Disease Info Card

Glycogen Storage Disease Type I

Information about Glycogen Storage Disease Type I: characteristics, related genes and pathways, plus antibodies you can use for research. This page is being enriched constantly, if you see some information you would like this page to include please send your suggestions to us.

Overview of Glycogen Storage Disease Type I

Most recent studies have shown that Glycogen Storage Disease Type I shares some biological mechanisms with acidosis, adenoma, carcinoma, glucose-6-phosphate-transport-defect, glucosephosphate-dehydrogenase-deficiency, glycogen-storage-disease, glycogen-storage-disease-type-iii, hepatomegaly, hyperlipidemia, hyperuricemia, hypoglycemia, inborn-errors-of-metabolism, infective-disorder, kidney-diseases, liver-carcinoma, liver-diseases, liver-neoplasms, metabolic-diseases, neoplasms, storage-disease.

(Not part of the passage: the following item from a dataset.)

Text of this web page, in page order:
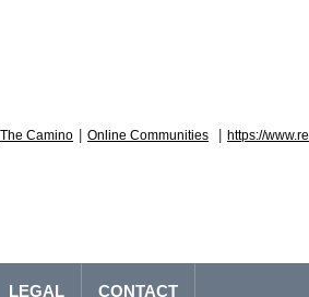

Among the many pathways, these few ones have gauged particular interests from scientists studying Glycogen Storage Disease Type I, and have been seen in publications frequently: Bone Maturation, Chemotaxis, Excretion, Fatty Acid Oxidation, Glomerular Filtration, Gluconeogenesis, Glucose Homeostasis, Glucose Transport, Glucose-6-phosphate Transport, Glycolysis, Glycosylation, Insulin Secretion, Localization, Neutrophil Chemotaxis, Pathogenesis, Phagocytosis, Respiratory Burst, Secretion, Transport, Urea Cycle

Quite a number of genes have been found to play important roles in Glycogen Storage Disease Type I, such as AFP, ALB, ATP8A2, BTD, CSF2, CSF3, G6PC, G6PC3, G6PD, GCG, INS, PHKA2, SLC25A5, SLC37A4, UBL4A. See what Boster has to offer for the research of these genes by clicking the gene name links below and view a more detailed info card/product listing for that gene.

In a later update, we will include information such as current drugs and therapy solutions as well as on-going and past clinical trials for this disease. Plesae stay updated.